__Task requirements__.
Beginning with the line containing "from very near" and ending with the last line of the records, set down every line exactly.

Dataset entries: Begin

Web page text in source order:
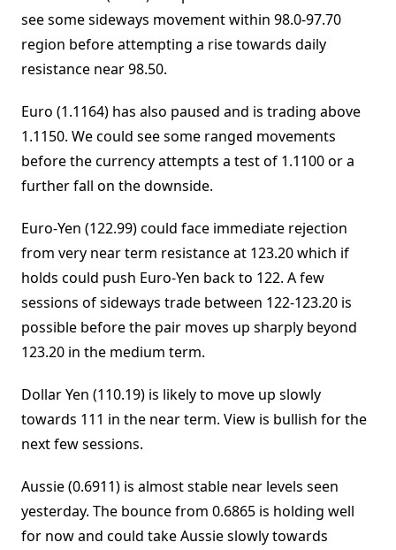
see some sideways movement within 98.0-97.70
region before attempting a rise towards daily
resistance near 98.50.
Euro (1.1164) has also paused and is trading above
1.1150. We could see some ranged movements
before the currency attempts a test of 1.1100 or a
further fall on the downside.
Euro-Yen (122.99) could face immediate rejection
from very near term resistance at 123.20 which if
holds could push Euro-Yen back to 122. A few
sessions of sideways trade between 122-123.20 is
possible before the pair moves up sharply beyond
123.20 in the medium term.
Dollar Yen (110.19) is likely to move up slowly
towards 111 in the near term. View is bullish for the
next few sessions.
Aussie (0.6911) is almost stable near levels seen
yesterday. The bounce from 0.6865 is holding well
for now and could take Aussie slowly towards

Dataset entries: End

__Response area__.
from very near term resistance at 123.20 which if
holds could push Euro-Yen back to 122. A few
sessions of sideways trade between 122-123.20 is
possible before the pair moves up sharply beyond
123.20 in the medium term.
Dollar Yen (110.19) is likely to move up slowly
towards 111 in the near term. View is bullish for the
next few sessions.
Aussie (0.6911) is almost stable near levels seen
yesterday. The bounce from 0.6865 is holding well
for now and could take Aussie slowly towards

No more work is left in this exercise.